2.5.2 Structural comparisons in a forensic laboratory are likely to be limited to the structural class and functional group, ring or chain substitutions. As examples, isomers, homologues, salt forms, esters, and ethers may be considered. The scope of comparison conducted should be made clear in the report.
2.6 Structural similarity between two chemical compounds is not an adequate basis to infer similar pharmacological activity.
2.7 Likewise a lack of structural similarity is not an adequate basis to infer a lack of analogous pharmacological activity.
2.8 If pharmacological activity is a requirement of particular legislation, the drug analyst should limit his inference and considerations to the citation of peer-reviewed literature, or relevant sworn statements in legal proceedings in absence of specific training and experience in pharmacology (or related fields).
■ 3 Structural Class Determinations
3.1 In many jurisdictions, chemical compounds are controlled based upon structural class definitions (e.g., 3-(1-naphthoyl) indole with substitution at the nitrogen atom of the indole ring, whether or not further substituted on the indole ring to any extent, whether or not substituted on the naphthoyl ring to any extent).
3.2 A structural class determination may be made by identifying a specific compound and assigning the compound as a member of a legal structural class.
3.3 A structural class determination may also be made using an analytical scheme designed to identify sufficient features of a compound to assign it as a member of a legal structural class without making a conclusive identification of that compound (e.g., ortho, meta, or para position of a halogen on an aromatic ring).
3.4 Any relevant limitations of the analytical scheme and resulting classification shall be clear in reporting.
■ 4 Reporting
4.1 All conclusions and opinions expressed in written or oral form shall be based on sufficient supporting evidence, data, or information.
4.2 The basis of any conclusion should be completely documented in the case notes and summarized in the written report and subject to the laboratory’s review policy.
4.3 Conclusions and opinions reported shall be accurate, clear, objective, and meet the jurisdictional requirements. The report must also include any assumptions or limitations (e.g., potentially exculpatory information), to allow the court to make the final decision.
4.4 The report should clearly indicate what elements of the legal requirements were evaluated and what elements were not evaluated.
4.5 The scope of opinions and conclusions reported shall not go beyond the knowledge, training, and experience of the analyst.
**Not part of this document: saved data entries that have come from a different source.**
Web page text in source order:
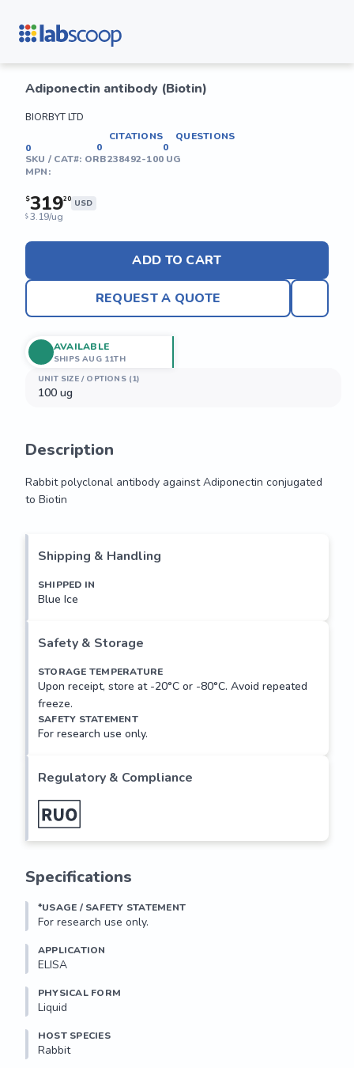
Adiponectin antibody (Biotin)
BIORBYT LTD
0
CITATIONS
0
QUESTIONS
0
SKU / CAT#: ORB238492-100 UG
MPN:
$31920 USD
$ 3.19/ug
ADD TO CART
REQUEST A QUOTE
UNIT SIZE / OPTIONS (1)
100 ug
AVAILABLE
SHIPS AUG 11TH
Description
Rabbit polyclonal antibody against Adiponectin conjugated
to Biotin
to Biotin
Shipping & Handling
SHIPPED IN
Blue Ice
Safety & Storage
STORAGE TEMPERATURE
Upon receipt, store at -20°C or -80°C. Avoid repeated
freeze.
SAFETY STATEMENT
For research use only.
Regulatory & Compliance
Specifications
*USAGE / SAFETY STATEMENT
For research use only.
APPLICATION
ELISA
PHYSICAL FORM
Liquid
HOST SPECIES
Rabbit

A much more promising and robust effort that is, by the group’s mission statement apolitical, is being made by the members of the Advisory Committee for the Evaluation of Controlled Substance Analogs (ACECSA). According to their website, “The mission of the Advisory Committee for the Evaluation of Controlled Substance Analogs (ACECSA) is to recommend minimum standards for the evaluation of non-controlled substances being considered as analogs of controlled substances.”17 They have different subcommittees that are based upon a logical exploration of what should be examined when we try to better understand what is or is not an analogue and what is or is not “substantially similar.” The subcommittees include:
- Structure (chemical backbone, functional groups, core structure, 3-D structure, presence and location of double bonds and rotatable bonds)
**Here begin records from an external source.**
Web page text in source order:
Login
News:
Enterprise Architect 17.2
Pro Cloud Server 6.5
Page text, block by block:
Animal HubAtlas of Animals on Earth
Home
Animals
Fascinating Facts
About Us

- Physicochemical Properties (chemical reactivity, ex vivo, in vivo, computation/empirical data, physical properties)
- Computation Chemistry and Cheminformatics (Molecule similarity algorithms, QSAR, maximum common substructures, Tanimoto value)
- Literature Support (published, unpublished, dissertations, research, meeting abstracts)
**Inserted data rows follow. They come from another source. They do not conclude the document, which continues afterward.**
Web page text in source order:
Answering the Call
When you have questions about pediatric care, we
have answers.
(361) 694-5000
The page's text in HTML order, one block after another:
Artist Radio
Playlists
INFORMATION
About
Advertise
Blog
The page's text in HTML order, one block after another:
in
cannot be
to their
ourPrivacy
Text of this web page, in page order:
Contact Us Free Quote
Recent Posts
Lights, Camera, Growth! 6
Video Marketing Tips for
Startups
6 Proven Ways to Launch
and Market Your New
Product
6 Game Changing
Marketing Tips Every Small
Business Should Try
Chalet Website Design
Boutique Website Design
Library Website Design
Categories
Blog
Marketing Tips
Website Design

- Synthetic Pathway (distinct routes separately patentability and publishability, impurity analysis)
- Pharmacology/Toxicology (pharmacodynamic impact)
Modern Problems to Old Statutes: A Case Study of Ohio v. Silmi et al., U.S. v. Fedida, and Hammel v. U.S.
In 2012, Judge John J. Russo of the Cuyahoga County Common Pleas Court held a Daubert hearing on the issue of the definition of “what is an Analogue” and what is “substantially similar.” The case was The State of Ohio v. Mahir Silmi at al.18
In Silmi the defendants were charged with felony counts of Trafficking and Possession of Controlled Substance Analogs. The defendants filed a motion to exclude the laboratory reports and testimony from the state’s expert witness regarding the alleged controlled substance analogs based upon the premise that the testimony would be purely subjective opinions and therefore should not be admissible.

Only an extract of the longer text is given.